All images go in a **single** upstream call; the model can cross-reference (e.g. ID front + back). Output is a single text body in reading order across the images.

## Troubleshooting

<details>
<summary><b><code>MIMO_API_KEY</code> is not set</b> — ocr.py exits 3</summary>

You explicitly passed `--engine mimo`. Either drop the flag (`auto` will fall back to pollinations) or set the key:

```bash
export MIMO_API_KEY=sk-xxxx
python3 mimoskill/scripts/ocr.py form.png
```

</details>

<details>
<summary><b>Pollinations returns 429 / rate limit</b></summary>

You hit per-IP rate limits. Either wait + retry, or switch to `--engine mimo` if you have a MiMo key.

</details>

<details>
<summary><b>Codex shows <code>image_gen tool not available</code> when running /hatch</b></summary>

Codex's `/hatch` is hardcoded to call OpenAI's `image_gen` tool client-side. The proxy can't intercept that. Use `generate_pet.py` instead — see "Generate a /hatch replacement pet" above.

</details>

<details>
<summary><b><code>pip install openai</code> errors / Codex tries to install openai</b></summary>

That's Codex trying to fall back to the openai Python SDK for image generation. [AGENTS.md](../AGENTS.md) is wired to prevent this — make sure it's at the repo root and the Codex session has read it (start fresh session if you edited AGENTS.md mid-conversation).

</details>

<details>
<summary><b>Tool returned an image but my model can't see images in tool output</b></summary>

This is by design.

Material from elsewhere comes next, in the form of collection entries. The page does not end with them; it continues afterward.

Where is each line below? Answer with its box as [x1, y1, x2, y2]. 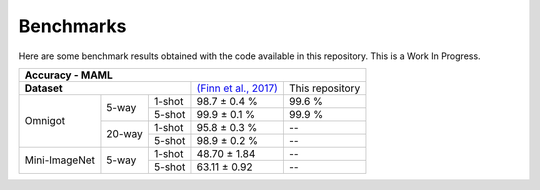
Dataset [24, 81, 64, 95]
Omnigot [24, 114, 65, 128]
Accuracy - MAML [24, 68, 114, 82]
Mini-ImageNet [24, 153, 95, 167]
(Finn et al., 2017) [196, 81, 279, 95]
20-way [106, 127, 144, 141]
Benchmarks [18, 15, 127, 37]
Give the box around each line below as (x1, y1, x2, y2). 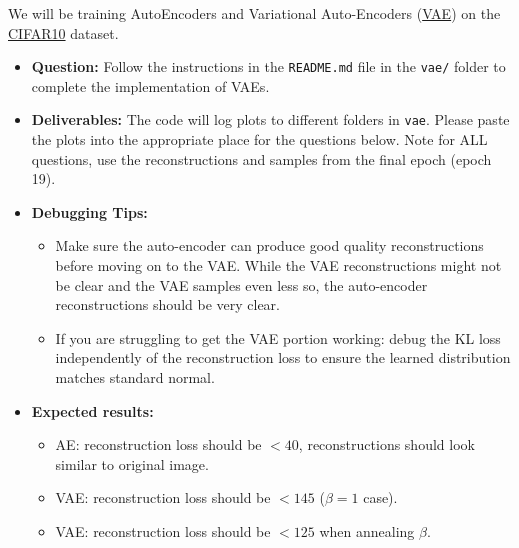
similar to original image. (55, 453, 209, 474)
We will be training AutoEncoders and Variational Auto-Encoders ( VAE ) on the (8, 3, 501, 23)
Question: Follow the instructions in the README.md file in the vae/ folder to (31, 56, 506, 77)
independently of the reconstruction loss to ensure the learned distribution (55, 347, 511, 368)
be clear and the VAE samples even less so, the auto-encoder (55, 274, 428, 295)
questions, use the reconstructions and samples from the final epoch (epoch (31, 148, 492, 169)
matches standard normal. (55, 367, 215, 388)
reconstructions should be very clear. (55, 294, 280, 315)
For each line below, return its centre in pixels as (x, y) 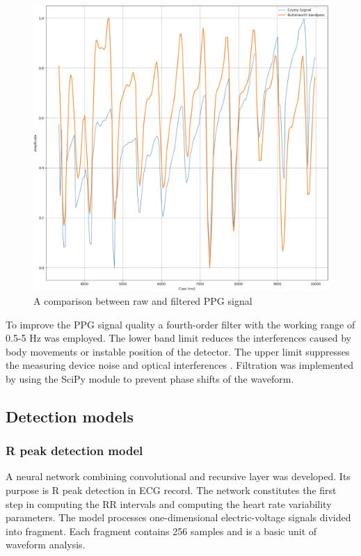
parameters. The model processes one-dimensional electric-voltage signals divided (178, 517)
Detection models (70, 416)
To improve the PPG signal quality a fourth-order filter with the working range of (180, 324)
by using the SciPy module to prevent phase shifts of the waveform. (150, 378)
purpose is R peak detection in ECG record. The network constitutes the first (171, 490)
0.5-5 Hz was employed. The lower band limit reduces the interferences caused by (178, 338)
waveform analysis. (46, 545)
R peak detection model (74, 451)
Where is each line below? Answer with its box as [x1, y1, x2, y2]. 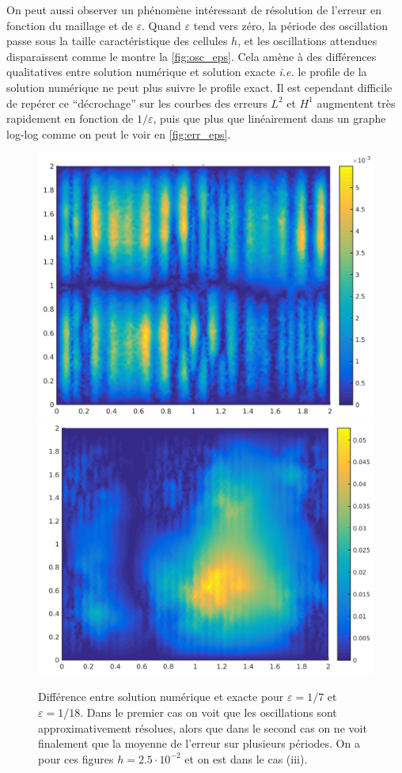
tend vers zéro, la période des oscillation [193, 17, 389, 33]
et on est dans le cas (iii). [184, 750, 308, 767]
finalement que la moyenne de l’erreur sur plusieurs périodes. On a [38, 735, 360, 752]
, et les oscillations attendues [237, 32, 377, 49]
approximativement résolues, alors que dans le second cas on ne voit [38, 719, 367, 736]
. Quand [142, 17, 181, 33]
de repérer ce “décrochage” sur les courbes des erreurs [6, 94, 267, 111]
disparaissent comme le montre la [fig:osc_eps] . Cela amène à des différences [6, 48, 377, 64]
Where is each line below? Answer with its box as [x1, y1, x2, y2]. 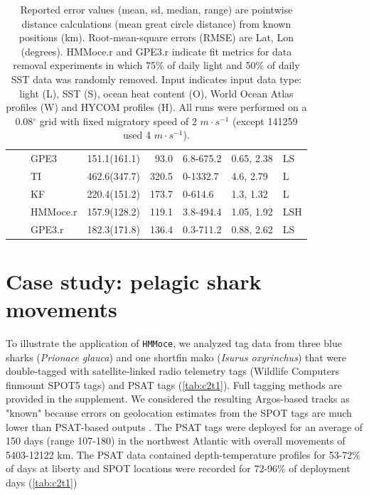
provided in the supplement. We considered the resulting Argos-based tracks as [6, 391, 350, 406]
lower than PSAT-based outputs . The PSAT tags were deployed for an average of [6, 419, 363, 434]
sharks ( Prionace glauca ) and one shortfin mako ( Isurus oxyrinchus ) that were [6, 349, 346, 364]
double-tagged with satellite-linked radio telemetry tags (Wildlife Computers [6, 363, 339, 378]
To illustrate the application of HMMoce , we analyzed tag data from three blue [6, 335, 342, 350]
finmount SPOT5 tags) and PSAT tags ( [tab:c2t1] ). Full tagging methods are [6, 377, 343, 392]
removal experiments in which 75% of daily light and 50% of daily [13, 58, 300, 73]
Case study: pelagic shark [6, 266, 262, 295]
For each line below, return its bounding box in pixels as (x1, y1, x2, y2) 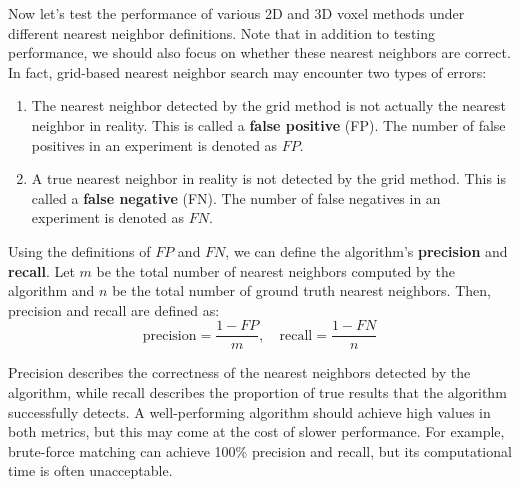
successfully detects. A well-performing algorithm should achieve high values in (8, 401, 491, 422)
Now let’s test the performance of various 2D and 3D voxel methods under (8, 3, 465, 23)
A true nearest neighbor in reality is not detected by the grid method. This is (31, 168, 506, 189)
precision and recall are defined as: (8, 299, 220, 320)
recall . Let (8, 260, 75, 281)
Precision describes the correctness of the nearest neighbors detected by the (8, 362, 471, 383)
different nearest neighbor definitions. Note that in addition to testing (8, 22, 435, 43)
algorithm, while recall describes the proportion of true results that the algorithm (8, 381, 507, 402)
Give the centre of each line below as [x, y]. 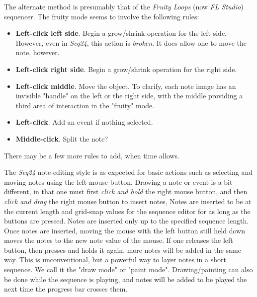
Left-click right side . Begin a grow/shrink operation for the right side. [126, 69]
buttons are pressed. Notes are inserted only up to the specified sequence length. [127, 221]
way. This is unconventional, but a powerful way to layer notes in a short [115, 260]
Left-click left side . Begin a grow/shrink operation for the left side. [121, 33]
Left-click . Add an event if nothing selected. [84, 122]
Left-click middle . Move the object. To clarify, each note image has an [126, 86]
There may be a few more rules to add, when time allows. [92, 155]
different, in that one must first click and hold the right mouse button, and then [126, 191]
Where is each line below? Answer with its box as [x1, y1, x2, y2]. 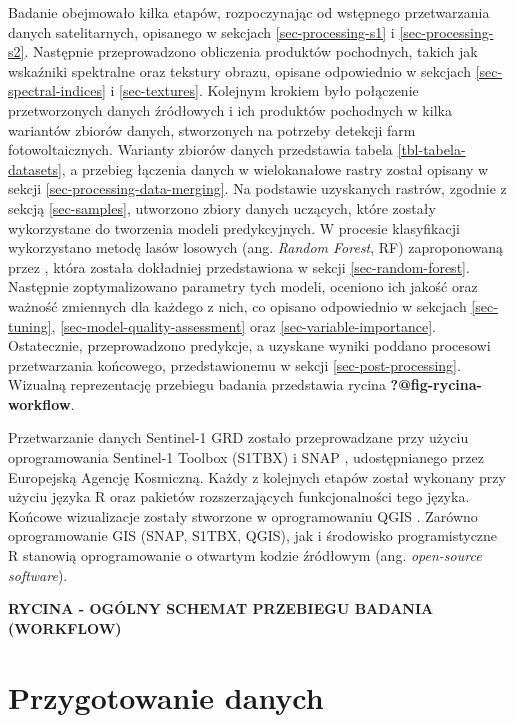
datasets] [8, 158, 62, 179]
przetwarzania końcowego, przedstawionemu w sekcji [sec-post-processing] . [8, 354, 461, 375]
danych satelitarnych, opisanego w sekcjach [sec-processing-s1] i [8, 21, 395, 42]
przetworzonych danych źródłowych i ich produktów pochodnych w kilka [8, 99, 452, 120]
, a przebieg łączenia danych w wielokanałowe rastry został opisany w [61, 158, 489, 179]
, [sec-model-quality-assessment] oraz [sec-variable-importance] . [51, 315, 436, 336]
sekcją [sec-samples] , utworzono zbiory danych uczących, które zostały [8, 197, 436, 218]
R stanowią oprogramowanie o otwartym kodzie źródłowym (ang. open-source [8, 545, 482, 566]
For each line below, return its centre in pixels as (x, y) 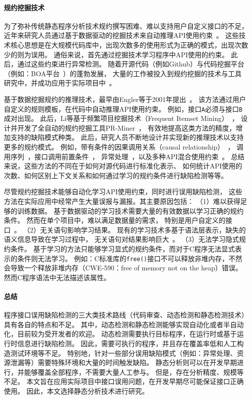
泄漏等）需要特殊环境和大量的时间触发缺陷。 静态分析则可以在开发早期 (124, 362)
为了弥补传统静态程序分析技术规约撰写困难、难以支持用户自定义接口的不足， (126, 25)
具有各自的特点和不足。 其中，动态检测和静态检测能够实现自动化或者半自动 (124, 324)
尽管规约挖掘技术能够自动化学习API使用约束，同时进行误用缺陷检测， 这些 (123, 191)
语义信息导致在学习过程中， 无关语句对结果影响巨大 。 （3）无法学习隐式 (122, 239)
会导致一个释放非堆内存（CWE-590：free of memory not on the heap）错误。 (123, 268)
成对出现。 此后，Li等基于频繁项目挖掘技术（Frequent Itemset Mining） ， (121, 118)
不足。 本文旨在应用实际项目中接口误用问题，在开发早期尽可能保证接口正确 (124, 381)
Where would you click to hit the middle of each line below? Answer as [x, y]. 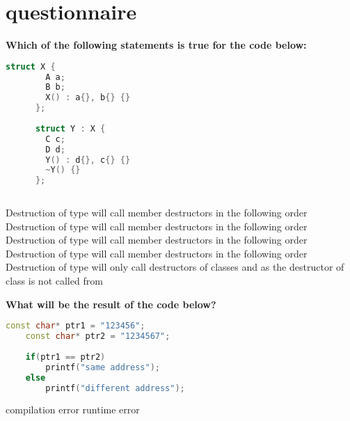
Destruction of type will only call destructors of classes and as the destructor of [175, 267]
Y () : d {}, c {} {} [88, 160]
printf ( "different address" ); [115, 388]
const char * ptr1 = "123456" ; [75, 326]
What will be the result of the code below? [111, 304]
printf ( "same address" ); [103, 367]
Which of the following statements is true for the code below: [156, 45]
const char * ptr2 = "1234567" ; [98, 336]
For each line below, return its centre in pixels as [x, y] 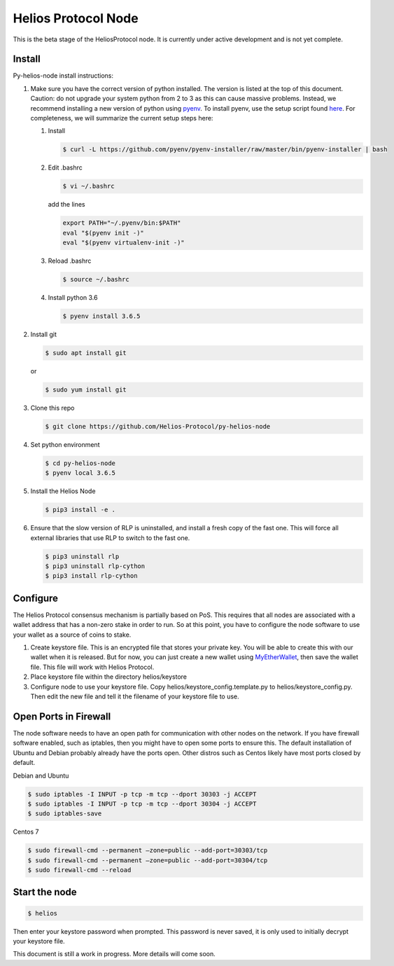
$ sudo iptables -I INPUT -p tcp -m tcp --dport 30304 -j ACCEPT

Chat Completions `tool` role only accepts string content — image content parts in `function_call_output` are flattened to `[N image attachment(s) omitted from tool output: ...]` placeholders (see `toolOutputToString` in [src/translate/reqToChat.ts](../src/translate/reqToChat.ts)). To feed an image back to the LLM, have the tool save it to disk and return a file path, then re-attach as a user message — at which point the OCR fallback kicks in if the chat model is non-vision.

</details>

## Design notes

- **No `pip install` step.** Every script is stdlib-only. This avoids dependency drift and lets the scripts run on bare Python ≥ 3.8 anywhere.
- **Network operations are explicit.** No silent retries to alternate endpoints. If you ask for MiMo and there's no key, you get a clear error — not a silent fallback that masks the misconfiguration.
- **The proxy and mimoskill never call each other.** They're separate processes connected only by `AGENTS.md` / `SKILL.md` conventions. This makes both halves independently testable and replaceable.
- **Pollinations is the no-key escape hatch.** Used as the free fallback in `ocr.py` (vision), `generate_pet.py` (image gen), `generate_image.py` (image gen). Rate-limited but always available. The project treats it as a first-class option, not a degraded mode.